Published: Wed, 09/13/23


When you understand how one chord leads to the next, and have a vocabulary of chords shapes under your fingers to make that happen, it's much easier to start expanding your soloing beyond the pentatonic scale as well. The jazzier kinds of blues musicians aren't just randomly picking different notes out of thin air – they're choosing to play the important notes of just a few essential scales, in order to emphasize the underlying chords they know are there.

Unfortunately, it can feel intimidating trying to learn to do this, because of the way things like this are typically taught: from a jazz perspective emphasizing knowing more shapes than Mel Bay for any given chord you might need, and learning every scale imaginable in at least two octaves, in every key, all over the neck.

An approach which I respectively submit is, pretty much, baloney.

Or rather: if you really want to pursue jazz for its own sake, maybe that's the way to go. But if, like me, you're more or less a blues-based guitar player looking just to get a bit of jazz sophistication into your playing, there is another way to go about it. You can look at jazz chords and scales as just another kind of blues, and start learning about it the way you learned to play blues: a few cool chords or licks at a time, one or two progressions at a time. Instead of learning every scale and chord in every position, you can start in just one position, learning which licks work best over which chords. Before worrying about playing things in every key, you can learn how to put things together in one key, to the point that it sounds really good, and then move on.

Is playing minor blues really all that different from playing "major" (dominant 7th-chord) blues? Yes and no. There's overlap as far as what scales and chords are involved, but the best blues (and jazz) playing is really about how things resolve – how your single-note phrases and chord sequences draw the ear into the next measure, the next line. And the harmonies, and therefore the scale choices, in a minor key are just different enough from major that ultimately, even if you know your way around the blues in a major key, you need to learn to think and play differently in a minor key or it won't ever quite sound right.

Now, since you can get away with just playing minor pentatonic scales on a minor blues and not get in trouble, you don't have to really do anything different. But if your ear gravitates towards those other sounds you're hearing – those licks Grant Green plays to get from I to IV, say, or those chord hits Kenny Burrell punctuates his single-note solos with – you're going to need a few new tools to get there.

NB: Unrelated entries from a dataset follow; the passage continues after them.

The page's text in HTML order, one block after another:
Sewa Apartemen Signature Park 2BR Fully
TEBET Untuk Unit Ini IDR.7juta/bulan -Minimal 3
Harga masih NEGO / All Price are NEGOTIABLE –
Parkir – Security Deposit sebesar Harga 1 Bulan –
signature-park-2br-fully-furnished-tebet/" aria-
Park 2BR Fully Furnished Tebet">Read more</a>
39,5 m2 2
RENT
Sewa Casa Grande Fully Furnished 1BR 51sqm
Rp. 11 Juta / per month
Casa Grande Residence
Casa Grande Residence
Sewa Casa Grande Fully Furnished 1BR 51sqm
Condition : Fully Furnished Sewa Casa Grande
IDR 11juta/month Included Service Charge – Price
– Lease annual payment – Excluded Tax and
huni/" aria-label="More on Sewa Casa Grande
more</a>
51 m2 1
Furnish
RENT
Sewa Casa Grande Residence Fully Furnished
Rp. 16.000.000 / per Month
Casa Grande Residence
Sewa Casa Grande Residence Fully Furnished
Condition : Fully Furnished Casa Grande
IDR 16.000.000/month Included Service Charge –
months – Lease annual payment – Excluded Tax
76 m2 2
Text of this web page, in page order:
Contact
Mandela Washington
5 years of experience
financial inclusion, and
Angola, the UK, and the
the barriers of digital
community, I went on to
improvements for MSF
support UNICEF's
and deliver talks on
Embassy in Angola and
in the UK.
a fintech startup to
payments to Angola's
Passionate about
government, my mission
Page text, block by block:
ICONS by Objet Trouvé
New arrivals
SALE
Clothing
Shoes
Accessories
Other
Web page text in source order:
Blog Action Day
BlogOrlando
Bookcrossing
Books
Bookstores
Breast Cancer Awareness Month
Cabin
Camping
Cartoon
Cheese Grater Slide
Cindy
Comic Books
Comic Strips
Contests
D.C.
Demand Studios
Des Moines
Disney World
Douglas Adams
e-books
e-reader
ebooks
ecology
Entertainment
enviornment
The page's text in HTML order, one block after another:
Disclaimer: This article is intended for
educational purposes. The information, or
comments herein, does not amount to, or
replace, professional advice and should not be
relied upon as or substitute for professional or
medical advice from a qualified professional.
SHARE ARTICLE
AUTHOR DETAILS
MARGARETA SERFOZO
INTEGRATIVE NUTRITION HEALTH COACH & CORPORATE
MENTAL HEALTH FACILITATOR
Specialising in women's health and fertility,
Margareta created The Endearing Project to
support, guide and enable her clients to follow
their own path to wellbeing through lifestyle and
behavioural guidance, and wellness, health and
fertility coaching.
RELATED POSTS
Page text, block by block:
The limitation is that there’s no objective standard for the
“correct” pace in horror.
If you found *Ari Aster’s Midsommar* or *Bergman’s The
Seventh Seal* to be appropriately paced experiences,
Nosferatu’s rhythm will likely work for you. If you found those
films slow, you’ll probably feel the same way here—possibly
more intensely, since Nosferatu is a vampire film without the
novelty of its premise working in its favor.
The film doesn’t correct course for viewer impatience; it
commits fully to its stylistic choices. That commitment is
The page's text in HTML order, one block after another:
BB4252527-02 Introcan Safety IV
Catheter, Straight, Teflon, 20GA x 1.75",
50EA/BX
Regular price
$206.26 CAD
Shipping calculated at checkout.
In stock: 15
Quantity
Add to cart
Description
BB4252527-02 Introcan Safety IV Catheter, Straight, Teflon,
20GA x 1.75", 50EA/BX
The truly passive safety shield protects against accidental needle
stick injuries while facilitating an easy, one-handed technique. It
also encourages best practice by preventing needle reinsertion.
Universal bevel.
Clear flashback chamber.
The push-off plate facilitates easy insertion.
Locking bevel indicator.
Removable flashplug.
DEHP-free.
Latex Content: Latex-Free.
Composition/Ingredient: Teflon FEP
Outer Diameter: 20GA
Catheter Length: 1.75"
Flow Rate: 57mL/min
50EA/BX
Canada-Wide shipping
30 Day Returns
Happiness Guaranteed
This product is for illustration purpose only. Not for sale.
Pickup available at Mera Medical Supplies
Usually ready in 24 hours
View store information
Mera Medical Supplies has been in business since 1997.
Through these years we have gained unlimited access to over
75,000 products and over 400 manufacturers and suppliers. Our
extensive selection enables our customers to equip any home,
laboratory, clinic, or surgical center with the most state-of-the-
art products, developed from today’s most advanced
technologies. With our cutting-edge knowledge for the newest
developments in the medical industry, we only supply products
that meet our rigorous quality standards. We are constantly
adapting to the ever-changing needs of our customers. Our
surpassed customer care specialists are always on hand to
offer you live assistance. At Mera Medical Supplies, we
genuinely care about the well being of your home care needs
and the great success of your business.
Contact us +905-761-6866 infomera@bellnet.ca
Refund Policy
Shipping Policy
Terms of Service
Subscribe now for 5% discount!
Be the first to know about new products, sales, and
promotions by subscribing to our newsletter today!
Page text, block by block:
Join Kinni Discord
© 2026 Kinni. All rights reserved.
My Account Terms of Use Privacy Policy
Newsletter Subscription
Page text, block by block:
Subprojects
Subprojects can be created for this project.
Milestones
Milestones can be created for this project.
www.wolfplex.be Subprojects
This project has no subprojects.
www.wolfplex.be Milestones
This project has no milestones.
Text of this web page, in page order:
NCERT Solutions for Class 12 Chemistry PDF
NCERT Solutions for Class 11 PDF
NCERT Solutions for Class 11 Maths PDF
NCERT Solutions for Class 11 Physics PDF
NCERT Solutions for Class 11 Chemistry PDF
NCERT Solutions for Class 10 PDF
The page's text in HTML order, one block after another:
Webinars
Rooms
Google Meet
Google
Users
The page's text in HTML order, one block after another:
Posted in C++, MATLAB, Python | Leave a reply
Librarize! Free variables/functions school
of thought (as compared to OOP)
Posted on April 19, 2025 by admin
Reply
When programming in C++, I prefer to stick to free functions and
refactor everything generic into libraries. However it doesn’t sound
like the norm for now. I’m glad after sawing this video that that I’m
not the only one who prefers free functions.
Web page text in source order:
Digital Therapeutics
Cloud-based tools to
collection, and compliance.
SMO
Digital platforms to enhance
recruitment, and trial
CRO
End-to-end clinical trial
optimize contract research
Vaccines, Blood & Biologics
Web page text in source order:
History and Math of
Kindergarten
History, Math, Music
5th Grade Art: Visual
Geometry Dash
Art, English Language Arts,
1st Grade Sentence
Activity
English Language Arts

This fall's three minor blues workshops – Minor Blues Chord Substitutions, Minor Blues & Bebop, and Kenny Burrell Chords – are designed to show you not just what to play, but how to play it. In Minor Blues Chord Substitutions, we'll look at how use Freddie Green voicings to play new chord substitutions on the minor blues form, then check out how to adapt those to another tune, an eight-bar blues like "St. James Infirmary." We'll even look at how to update those voicings from the swing era four-to-the-bar style to the more flexible bebop approach.

In Minor Blues & Bebop, we'll focus on how those same chord substitutions create a new roadmap through the minor blues progression, and what scales you now need to make those chords sound good. We'll look specifically at altered and diminished sounds, and how with just a few new three- or four-note shapes you can really start "playing the changes" in the very same position you've always used for your pentatonic licks.

Then, in Kenny Burrell Chords, we'll pull all of this together, starting with moving those Freddie Green chord substitutions to the top four strings. You'll learn how to harmonize blues melodies using just a handful of three- and four-note voicings, which you can then also use to build your solos, adding comping and riffs to your own single-note improvisations.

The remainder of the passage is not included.